We travel to NYC to Montefiore Children’s Hospital once a month for an appointment with Maddie’s rheumatologist.  Maddie really struggles with fatigue due to her disease, as well as, GI issues.  She has a stomachache daily and can only eat small meals at a time.  Doctor’s are still trying to do more research between the stomachaches and the disease to see why children suffer so much from chronic stomach pain.  Maddie’s endoscopies show inflammation of the blood vessels in the stomach, so it is thought that that is the reason for her pain, but because there is so little funding for research for JDM, doctor’s can only assume and they do not have definitive answers or treatment for us. 

The Cure JM foundation has been amazing for our family.  We have attended the annual conference the last 2 years and have met some amazing families.  At the conferences we get to share our fears and worries, and we also get to hear the latest research and future research plans from some of the top doctors in the world who are helping us find answers and hopefully a cure one day.  

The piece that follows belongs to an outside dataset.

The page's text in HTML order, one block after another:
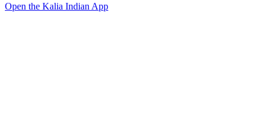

Because JDM is so rare, the government allocates very little (if any) money to research.  A family whose son has the disease founded cure JM and they were astounded at the fact that so little attention is paid to the disease.  They have created this amazing foundation that has linked families all over the world and has brought attention to this disease.  Our own pediatrician had never had a patient with the disease and misdiagnosed Maddie for almost 8 months.  One of its many goals to is to send out information to every pediatrician in the country to be sure that no child goes misdiagnosed.  The longer a diagnosis takes, the worse the outcome for the child.  Maddie has participated in 3 research studies so far that has been funded by Cure JM.  We are hopeful to one-day find a cure!

Maddie has been amazing through all of this.  She faces her monthly blood work, doctor’s visits, and medical tests bravely.   The sun is very bad for children with JDM.  Maddie will tell you that that is one of the hardest parts of the disease.  We rarely go outside in the warmer months from 10am-4pm.  If she does go outside we slather her with sunscreen multiples times a day, everyday.  She has to miss pool parties, and outdoor activities that would have her outside for an extended period of time in the sun.   

Maddie has faced so much in her 8 short years, but she will not let that get her down.  She loves to talk to people about her disease and tell them about it.  Some of her favorite things to do are playing basketball, soccer and with her sister.  She loves animals, especially her two dogs and two cats.  Maddie amazes us everyday with her bravery and her love of life.